Le manine scoincidono nel nostro paese con la primavera. Sono delle manine di cui che girano, vagano qua e vagano anche là. Sorvolano il cimitero di cui tutti riposano in pace. Sorvolano il lungomare come i tedeschi... datesi che il freddo non lo sentono loro. Ai... Al... Vagano, vagano. Girolanz... Gironzano... Gironzalon... Vagano, vagano, vagano! (Giudizio)
Un babbo fa per cento figlioli e cento figlioli non fanno per un babbo, questa è la verità. (Aurelio)
Qual gentil donzella, tu mi appari Aldina bella, e in tutto il tuo folgore, DANG! [batte la testa sul muro], mi fai battere forte il cuore, DANG, DANG! [ribatte a ritmo la testa sul muro]. (Ciccio)
Mio nonno fava i mattoni, | mio babbo fava i mattoni |, fazzo i mattoni anche me, | ma la casa mia n'dov'è? (Calzinazz) [poesia]
A me mi fa svenire la Gradisca; io voglio una moglie come la Gradisca. (Titta)
Ci son rimasto come un patacca; mi volevo buttar giù dal molo... (Titta)
E bà de mi bà diceva così: Per campè sèn bsegna pisé spes com'i chen. Per campar sano bisogna pisciar spesso come il cano. (Il nonno)
Voglio una doooooonnaaaaaa! (Teo)
Guarda quante ce ne sono, oh. Milioni di milioni di milioni di stelle. Ostia ragazzi, io mi domando come cavolo fa a reggersi tutta sta baracca. Perché per noi, così per dire, in fondo è abbastanza facile, devo fare un palazzo: tot mattoni, tot quintali di calce, ma lassù, viva la Madonna, dove le metto le fondamenta, eh? Non son mica coriandoli. (Aurelio)

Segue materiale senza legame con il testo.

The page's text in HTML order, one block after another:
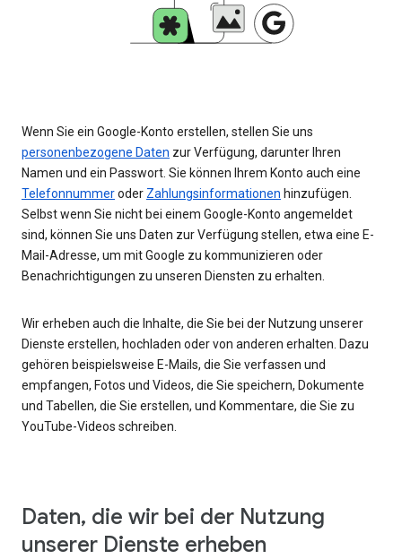
Wenn Sie ein Google-Konto erstellen, stellen Sie uns
personenbezogene Daten zur Verfügung, darunter Ihren
Namen und ein Passwort. Sie können Ihrem Konto auch eine
Telefonnummeroder Zahlungsinformationen hinzufügen.
Selbst wenn Sie nicht bei einem Google-Konto angemeldet
sind, können Sie uns Daten zur Verfügung stellen, etwa eine E-
Mail-Adresse, um mit Google zu kommunizieren oder
Benachrichtigungen zu unseren Diensten zu erhalten.
Wir erheben auch die Inhalte, die Sie bei der Nutzung unserer
Dienste erstellen, hochladen oder von anderen erhalten. Dazu
gehören beispielsweise E-Mails, die Sie verfassen und
empfangen, Fotos und Videos, die Sie speichern, Dokumente
und Tabellen, die Sie erstellen, und Kommentare, die Sie zu
YouTube-Videos schreiben.
Daten, die wir bei der Nutzung
unserer Dienste erheben
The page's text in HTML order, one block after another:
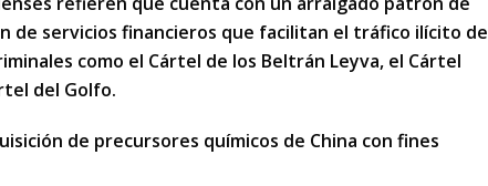
de servicios financieros que facilitan el tráfico ilícito de
como el Cártel de los Beltrán Leyva, el Cártel
del Golfo.
de precursores químicos de China con fines
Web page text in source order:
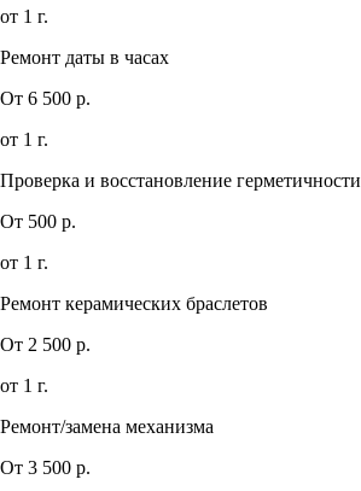
от 1 г.
Ремонт даты в часах
От 6 500 р.
от 1 г.
Проверка и восстановление герметичности
От 500 р.
от 1 г.
Ремонт керамических браслетов
От 2 500 р.
от 1 г.
Ремонт/замена механизма
От 3 500 р.
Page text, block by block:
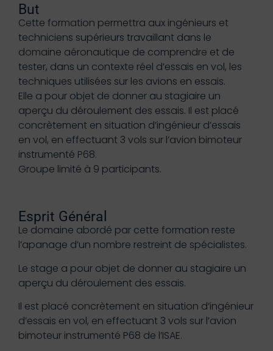
But
Cette formation permettra aux ingénieurs et
techniciens supérieurs travaillant dans le
domaine aéronautique de comprendre et de
tester, dans un contexte réel d’essais en vol, les
techniques utilisées sur les avions en essais.
Elle a pour objet de donner au stagiaire un
aperçu du déroulement des essais. Il est placé
concrètement en situation d’ingénieur d’essais
en vol, en effectuant 3 vols sur l’avion bimoteur
instrumenté P68.
Groupe limité à 9 participants.
Esprit Général
Le domaine abordé par cette formation reste
l’apanage d’un nombre restreint de spécialistes.
Le stage a pour objet de donner au stagiaire un
aperçu du déroulement des essais.
Il est placé concrètement en situation d’ingénieur
d’essais en vol, en effectuant 3 vols sur l’avion
bimoteur instrumenté P68 de l’ISAE.
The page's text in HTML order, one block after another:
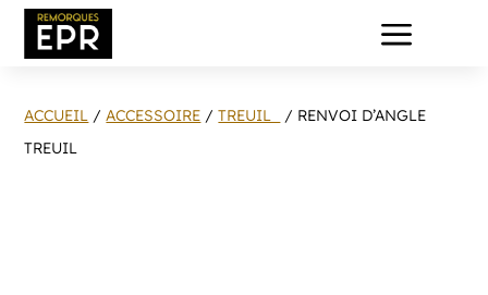
a
ACCUEIL /ACCESSOIRE /TREUIL
/ RENVOI D’ANGLE
TREUIL
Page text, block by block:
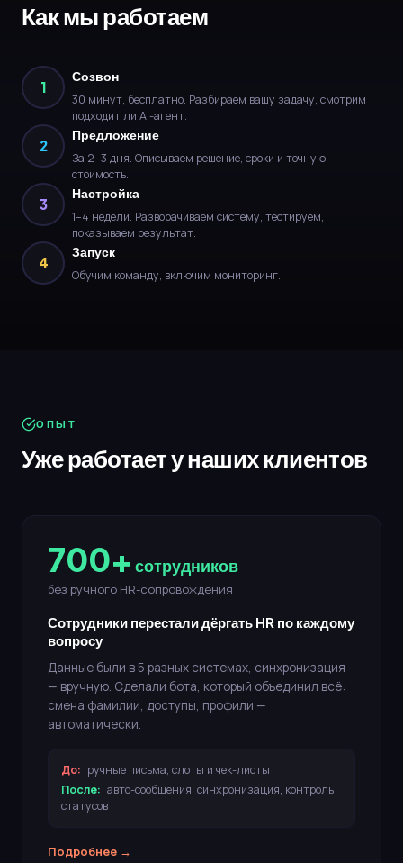
Как мы работаем
1
Созвон
30 минут, бесплатно. Разбираем вашу задачу, смотрим
подходит ли AI-агент.
2
Предложение
За 2–3 дня. Описываем решение, сроки и точную
стоимость.
3
Настройка
1–4 недели. Разворачиваем систему, тестируем,
показываем результат.
4
Запуск
Обучим команду, включим мониторинг.
ОПЫТ
Уже работает у наших клиентов
700+ сотрудников
без ручного HR-сопровождения
Сотрудники перестали дёргать HR по каждому
вопросу
Данные были в 5 разных системах, синхронизация
— вручную. Сделали бота, который объединил всё:
смена фамилии, доступы, профили —
автоматически.
До: ручные письма, слоты и чек-листы
После: авто-сообщения, синхронизация, контроль
статусов
Подробнее →

Ma dov'è che sono? Mi sembra di non stare in nessun posto. Mo se la morte è così... non è mica un bel lavoro. Sparito tutto: la gente, gli alberi, gli uccellini per aria, il vino. Tè cul! (Il nonno disperso nella nebbia)

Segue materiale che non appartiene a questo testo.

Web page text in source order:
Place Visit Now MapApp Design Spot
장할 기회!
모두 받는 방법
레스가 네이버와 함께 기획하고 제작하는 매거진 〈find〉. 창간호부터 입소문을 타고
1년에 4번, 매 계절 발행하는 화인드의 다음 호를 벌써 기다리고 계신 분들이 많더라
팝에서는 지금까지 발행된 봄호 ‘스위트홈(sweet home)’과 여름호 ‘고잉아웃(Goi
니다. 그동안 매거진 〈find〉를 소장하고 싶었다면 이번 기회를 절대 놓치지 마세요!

Anche se il mondo è pieno di roba bella, | pieno di paesi che piacciono di più del Borgo, | appena cade il sole e viene la sera, | seduta su una sedia chissà dove, | piano piano dentro la tua testa, | questo posto diventa il più bel posto del mondo. | Ma come farai... | Ma come farai a stare lontana dal Borgo? (Calzinazz) [poesia dedicata alla Gradisca quando si sposa]

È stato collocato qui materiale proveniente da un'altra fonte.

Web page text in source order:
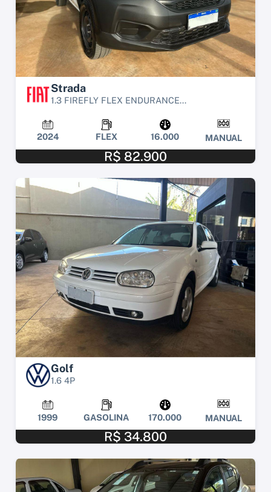
Strada
1.3 FIREFLY FLEX ENDURANCE...
2024 FLEX 16.000 MANUAL
R$ 82.900
Golf
1.6 4P
1999 GASOLINA 170.000 MANUAL
R$ 34.800
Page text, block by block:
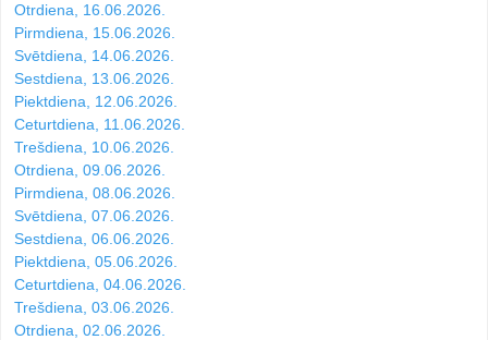
Otrdiena, 16.06.2026.
Pirmdiena, 15.06.2026.
Svētdiena, 14.06.2026.
Sestdiena, 13.06.2026.
Piektdiena, 12.06.2026.
Ceturtdiena, 11.06.2026.
Trešdiena, 10.06.2026.
Otrdiena, 09.06.2026.
Pirmdiena, 08.06.2026.
Svētdiena, 07.06.2026.
Sestdiena, 06.06.2026.
Piektdiena, 05.06.2026.
Ceturtdiena, 04.06.2026.
Trešdiena, 03.06.2026.
Otrdiena, 02.06.2026.
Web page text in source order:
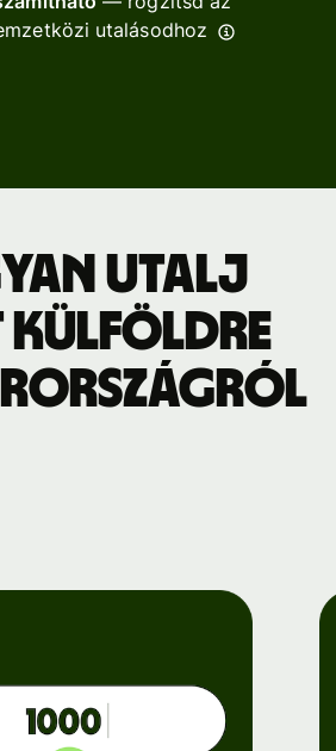
utalásodhoz
utalj
külföldre

Don Balosa: Commetti atti impuri? Ti tocchi? Lo sai che San Luigi piange quando ti tocchi? Titta: [pensando e riandando con la mente alle scene evocate] - Ù perché, te non ti tocchi? Ma come si fa a non toccarsi quando si vede la tabaccaia con totta quella roba che ti dice "Importazione?" O la professoressa di matematica, che sembra un leone? Madonna! Ma come si fa a non toccarsi quando ti guarda così? E cosa credi che veniamo a vedere il giorno di Sant'Antonio, quando te benedici gli animali? Le chiappe delle pecore? Ecco, lo vedete come mi guarda? Ma come faccio allora a dirgli della Volpina, di quella volta che mi ha chiesto se le gonfiavo la bicicletta? [parlando al parroco] Io non sapevo che si davano i baci così. Lei lo sapeva? Con tutta la lingua che gira... Don Balosa: [imbarazzato] Sono io che faccio le domande, non te! Va' avanti! Titta: [ricordando l'incontro al cinema con la Gradisca] E la Gradisca, l'anno scorso, no, d'estate, l'ho vista da lontano che entrava al cinema. No perché, siccome... a me mi fa svenire la Gradisca... Io voglio una moglie come la Gradisca!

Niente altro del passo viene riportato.